Directions for this task -
Nothing but the images should be left out when the entries are restated word for word.

Data records -
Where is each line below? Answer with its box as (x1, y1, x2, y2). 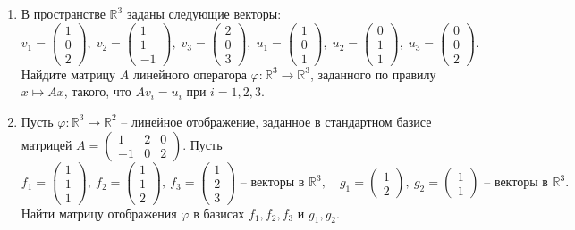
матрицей (21, 135, 72, 153)
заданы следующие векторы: (126, 4, 282, 22)
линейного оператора (132, 64, 247, 83)
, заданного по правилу (309, 64, 436, 83)
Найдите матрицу (21, 64, 116, 83)
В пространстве (21, 4, 106, 22)
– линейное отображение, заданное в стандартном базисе (121, 111, 432, 130)
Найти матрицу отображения (21, 203, 177, 222)

Solution -
Where is each line below? Answer with its box as (x1, y1, x2, y2). 
матрицей (21, 135, 72, 153)
заданы следующие векторы: (126, 4, 282, 22)
линейного оператора (132, 64, 247, 83)
, заданного по правилу (309, 64, 436, 83)
Найдите матрицу (21, 64, 116, 83)
В пространстве (21, 4, 106, 22)
– линейное отображение, заданное в стандартном базисе (121, 111, 432, 130)
Найти матрицу отображения (21, 203, 177, 222)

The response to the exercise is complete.